The use of oral doxycycline and topical ophthalmic steroid/antibiotic ointment have been tried to treat EGFR-inhibitor induced cicatricial ectropion ; however, results from randomized clinical trials on the effects of various interventions (i.e. sunscreen, skin moisturizer, topical steroid, oral tetracycline) in the management of EGFR inhibitor-induced skin and periocular toxicity have been equivocal. In our case, the patient had been previously treated with FOLFIRI without experiencing periocular side effects. After a careful discussion of the risks and benefits of discontinuing panitumumab, the patient and his oncologist elected to indefinitely defer this therapy and we managed him with lubrication and topical antibiotic/steroid ointment until complete resolution of his symptoms.
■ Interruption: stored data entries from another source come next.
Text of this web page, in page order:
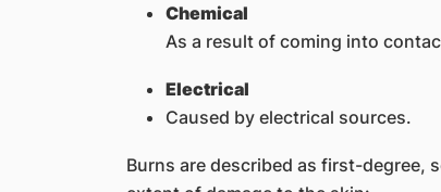
Chemical
As a result of coming into
Electrical
Caused by electrical sources.
Burns are described as first-degree,
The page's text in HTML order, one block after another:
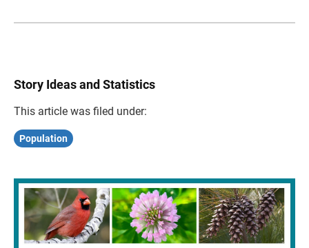
Story Ideas and Statistics
This article was filed under:
Population
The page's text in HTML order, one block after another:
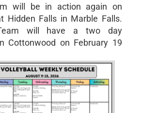
will be in action again on
Hidden Falls in Marble Falls.
will have a two day
Cottonwood on February 19
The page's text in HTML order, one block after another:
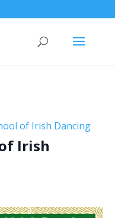
of Irish Dancing
Irish
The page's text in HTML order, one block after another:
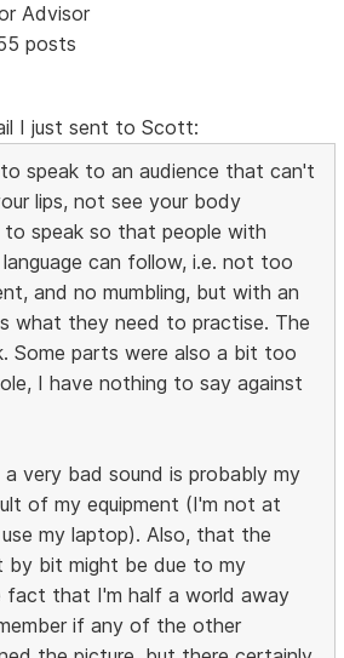
Advisor
posts
I just sent to Scott:
speak to an audience that can't
lips, not see your body
to speak so that people with
can follow, i.e. not too
and no mumbling, but with an
what they need to practise. The
Some parts were also a bit too
I have nothing to say against
very bad sound is probably my
of my equipment (I'm not at
my laptop). Also, that the
by bit might be due to my
fact that I'm half a world away
if any of the other

We believe that both the discontinuation of panitumumab and aggressive surface lubrication played significant roles in our patient's recovery.

Conclusion

In summary, this case serves as an example of a careful review of medications’ side effects can avoid unnecessary and premature surgical intervention in the treatment of cicatricial ectropion associated with anti-EFGR medications. Oncologists, ophthalmologists, and optometrists should be aware of the potential side effects of these medications in order to undertake collaborative management strategies, including altering chemotherapeutic regimens and conservative treatment options when necessary.

Patient consent

The patient consented to publication of the case in writing.

Funding

No funding or grant support.

Authorship

All authors attest that they meet the current ICMJE criteria for Authorship.

Declaration of competing interest

The authors have no financial disclosure.